Although a conventional swaging machine was used, one could use a planetary ball swaging machine such as is described in British Pat. Nos. 946,407 or 1,093,661. Alternatively, the outer sheath may be drawn down on to the core by drawing the core and the sheath through a wire drawing die. During the swaging or drawing step the core may be reduced in diameter simultaneously as the outer sheath is being worked by the action of the swage or die.
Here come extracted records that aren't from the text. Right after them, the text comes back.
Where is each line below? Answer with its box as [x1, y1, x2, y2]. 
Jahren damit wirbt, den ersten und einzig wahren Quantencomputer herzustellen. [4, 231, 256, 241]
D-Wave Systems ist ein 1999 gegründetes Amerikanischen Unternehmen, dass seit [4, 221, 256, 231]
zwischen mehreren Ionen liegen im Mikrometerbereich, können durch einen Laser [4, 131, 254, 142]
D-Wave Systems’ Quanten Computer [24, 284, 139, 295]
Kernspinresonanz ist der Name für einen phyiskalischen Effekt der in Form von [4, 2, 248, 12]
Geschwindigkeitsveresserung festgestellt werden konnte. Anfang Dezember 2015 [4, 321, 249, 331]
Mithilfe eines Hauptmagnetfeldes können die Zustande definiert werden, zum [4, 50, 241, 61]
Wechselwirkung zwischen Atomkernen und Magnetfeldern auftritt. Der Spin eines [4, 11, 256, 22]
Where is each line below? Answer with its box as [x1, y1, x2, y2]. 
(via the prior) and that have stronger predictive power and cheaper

By melting the end of the sheath to form a plug that seals over the core, the use of additional brazing materials, or filler materials, are avoided and the attendant problems of using brazing materials which, in general, have melting points above the melting point of the copper core is also obviated.

Claims

We claim:

1. A method of manufacturing an electrode for a spark plug comprising the steps of, providing a tubular outer metal sheath, locating a core of thermally conductive metal coaxially in the bore of the sheath, working the sheath down onto the core, removing the core from a region at one end of the sheath to form a projecting sheath portion, holding the sheath substantially vertically with said one end of the sheath uppermost, melting over the projecting sheath portion at said region to form therefrom a molten pool of sheath metal over the end of the core and provide metal to metal contact between the molten pool, the core, and the outer sheath, and allowing the molten pool to cool and solidify and thereby provide a seal of sheath metal over the entire end of the core in contact therewith and fused to the outer sheath.

2. A method according to claim 1 wherein the core is made of copper or a copper based metal alloy.
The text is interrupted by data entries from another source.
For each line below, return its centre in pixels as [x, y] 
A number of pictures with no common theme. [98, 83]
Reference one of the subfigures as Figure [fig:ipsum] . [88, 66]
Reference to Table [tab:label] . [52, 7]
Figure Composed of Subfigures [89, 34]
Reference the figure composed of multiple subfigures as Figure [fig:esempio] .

3. A method according to claim 1 wherein the core is made of aluminium or an aluminium based metal alloy.

4. A method according to claim 1 wherein the outer sheath is made of a metal or metal alloy selected from the group consisting of nickel, nickel based alloys, molybdenum, stainless steel, a refractory metal or metal alloy, an alloy conforming to U.S. Federal Specification Alloy QQ-W-390 or Inconel 600 (a trademark of Henry Wiggins and Co. Ltd.).

5. A method according to claim 1 wherein the working step comprises swaging the sheath onto the core.

6. A method according to claim 1 wherein the working step comprises drawing the core and the outer sheath through a wire-drawing-die.

7. A method according to claim 1 wherein the step of melting the end of the sheath is carried out in an inert gas.

8. A method according to claim 1 wherein the step of melting the end of the sheath is carried out in air.

9. A method according to claim 1 wherein the step of melting the end of the sheath is carried out in a partial vacuum.

10. A method according to claim 1 wherein the step of melting the end of the sheath is carried out by directing at the end of the sheath an electron beam of sufficient energy, and for sufficient time, to melt the end of the sheath.

11. A method according to claim 1 wherein the step of melting the end of the sheath is carried out by directing at the end of the sheath a laser beam of sufficient energy, and for a sufficient time to melt the end of the sheath.

12. A method of manufacturing an electrode for a spark plug comprising the steps of, providing a tubular outer metal sheath, locating a core of thermally conductive metal coaxially in the bore of the sheath, working the sheath down onto the core, removing the core from a region at one end of the sheath so as to leave a hollow sheath end projecting from the remaining core and free of contact with the core, holding the sheath substantially vertically with said one end of the sheath uppermost, melting over the hollow sheath end at said region while free of contact with the core to form therefrom a molten pool of sheath metal over the end of the core and provide metal to metal contact between the molten pool, the core, and the outer sheath, and allowing the molten pool to cool and solidify and thereby provide a seal of sheath metal over the entire end of the core in contact therewith and fused to the outer sheath.